The goal is to collect tiles in a stack. The winner is the player, which at the end of the game has the most worms
on her tiles. For the Reinforcement Learning Agent a reward equal to the value
(worms) of a tile is given when the tile is picked. For a failed attempt
(see rulebook), a corresponding negative reward is given. When a bot steals your
tile, no negative reward is given.

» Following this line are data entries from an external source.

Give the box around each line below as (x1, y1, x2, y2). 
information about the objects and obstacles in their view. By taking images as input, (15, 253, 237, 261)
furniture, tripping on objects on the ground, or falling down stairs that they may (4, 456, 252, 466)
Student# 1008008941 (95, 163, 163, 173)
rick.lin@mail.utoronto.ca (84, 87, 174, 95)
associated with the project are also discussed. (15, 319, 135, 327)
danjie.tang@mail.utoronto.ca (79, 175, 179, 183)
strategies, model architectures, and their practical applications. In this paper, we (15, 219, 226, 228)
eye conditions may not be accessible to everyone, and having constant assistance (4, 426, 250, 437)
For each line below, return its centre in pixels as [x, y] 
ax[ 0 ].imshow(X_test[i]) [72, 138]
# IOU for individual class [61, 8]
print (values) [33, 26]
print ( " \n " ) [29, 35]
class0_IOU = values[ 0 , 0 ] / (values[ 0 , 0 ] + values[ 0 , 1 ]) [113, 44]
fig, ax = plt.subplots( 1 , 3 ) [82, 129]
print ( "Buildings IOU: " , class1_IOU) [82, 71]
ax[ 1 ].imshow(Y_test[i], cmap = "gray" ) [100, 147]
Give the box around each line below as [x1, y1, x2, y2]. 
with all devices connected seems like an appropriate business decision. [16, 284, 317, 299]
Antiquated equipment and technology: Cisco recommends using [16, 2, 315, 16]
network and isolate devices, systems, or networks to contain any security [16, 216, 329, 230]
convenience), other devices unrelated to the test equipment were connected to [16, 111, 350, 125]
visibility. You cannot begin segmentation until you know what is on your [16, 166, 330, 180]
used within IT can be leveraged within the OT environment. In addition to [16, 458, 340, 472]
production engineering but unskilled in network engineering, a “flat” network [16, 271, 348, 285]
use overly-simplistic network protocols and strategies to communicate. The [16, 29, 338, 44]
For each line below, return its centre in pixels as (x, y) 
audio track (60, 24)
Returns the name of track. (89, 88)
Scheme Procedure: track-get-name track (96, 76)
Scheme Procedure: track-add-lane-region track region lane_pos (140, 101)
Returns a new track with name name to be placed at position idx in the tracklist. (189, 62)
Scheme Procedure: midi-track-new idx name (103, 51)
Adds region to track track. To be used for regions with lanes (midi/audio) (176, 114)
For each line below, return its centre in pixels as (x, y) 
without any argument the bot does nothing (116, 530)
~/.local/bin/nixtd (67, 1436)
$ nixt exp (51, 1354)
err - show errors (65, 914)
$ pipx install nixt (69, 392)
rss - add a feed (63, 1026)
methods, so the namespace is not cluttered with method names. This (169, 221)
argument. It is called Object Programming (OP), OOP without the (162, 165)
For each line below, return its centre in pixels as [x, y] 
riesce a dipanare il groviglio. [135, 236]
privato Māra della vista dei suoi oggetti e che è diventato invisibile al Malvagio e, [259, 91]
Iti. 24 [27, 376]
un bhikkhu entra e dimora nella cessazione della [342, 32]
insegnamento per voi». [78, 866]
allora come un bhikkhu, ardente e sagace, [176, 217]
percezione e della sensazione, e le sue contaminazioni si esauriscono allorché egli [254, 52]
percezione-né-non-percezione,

Hence, the total reward at the end of the game
can be greater than the score.

## Starting State

* `dice_collected` = [0, 0, 0, 0, 0, 0].
* `dice_rolled` = [3, 0, 1, 2, 0, 2] Random dice, sum = 8.
* `tiles_table` = [1, 1, 1, 1, 1, 1, 1, 1, 1, 1, 1, 1, 1, 1, 1, 1].
* `tile_players` = [0, 0, 0] (with number_of_bots = 2).

## Episode End

The episode ends if one of the following occurs:

1. Termination: If there are no more tiles to take on the table = Game Over.
2. Termination: Action out of allowed range [0–5, 0-1].

### Truncation

Truncation: Attempt to break the rules, the game continues, and you have to give a new valid action.

### Failed Attempt

Note that a Failed Attempt means: If a tile is present, put it back on the table and get a negative reward.
However, the game continues, so the Episode does not end.

## Arguments

These must be specified.

| Parameter | Type | Default | Description |
|------------------|-------------|---------|--------------------------------------------------------------------------------------------|
| `number_of_bots` | int | -- | Number of bot opponents (1-6) you want to play against |
| `render_mode` | str or None | None | Visualization mode:
None (training),
"human" (display), or "rgb_array" (recording) |

## Setup

`pip install pickomino-env`

## Usage example

```python
import gymnasium as gym

# Create environment
env = gym.make("Pickomino-v0", render_mode="human", number_of_bots=2)

# Reset and get initial observation
obs, info = env.reset(seed=42)

# Run one episode
terminated = False
truncated = False
total_reward = 0

while not terminated and not truncated:
# Agent selects action: (dice_face, roll_choice)
action = env.action_space.sample() # Random action for demo

# Step environment
obs, reward, terminated, truncated, info = env.step(action)
total_reward += reward

if truncated:
print(f"Invalid action: {info['explanation']}")
break

print(f"Episode finished. Total reward: {total_reward}")
env.close()
```

## Resources

- **Game Rules:** [Pickomino Rulebook](https://github.com/smallgig/Pickomino/blob/main/pickomino-rulebook.pdf)
- **Play Online:** [Maarteen Poirot's Pickomino](https://www.maartenpoirot.com/pickomino/)
- **Bot Strategy:** [How to Win at Pickomino](https://frozenfractal.com/blog/2015/5/3/how-to-win-at-pickomino/)
- **Repository:** [smallgig/Pickomino](https://github.com/smallgig/Pickomino)
- **Gymnasium:** [https://gymnasium.farama.org/](https://gymnasium.farama.org/)

## License

MIT License. See [LICENSE](LICENSE) for details.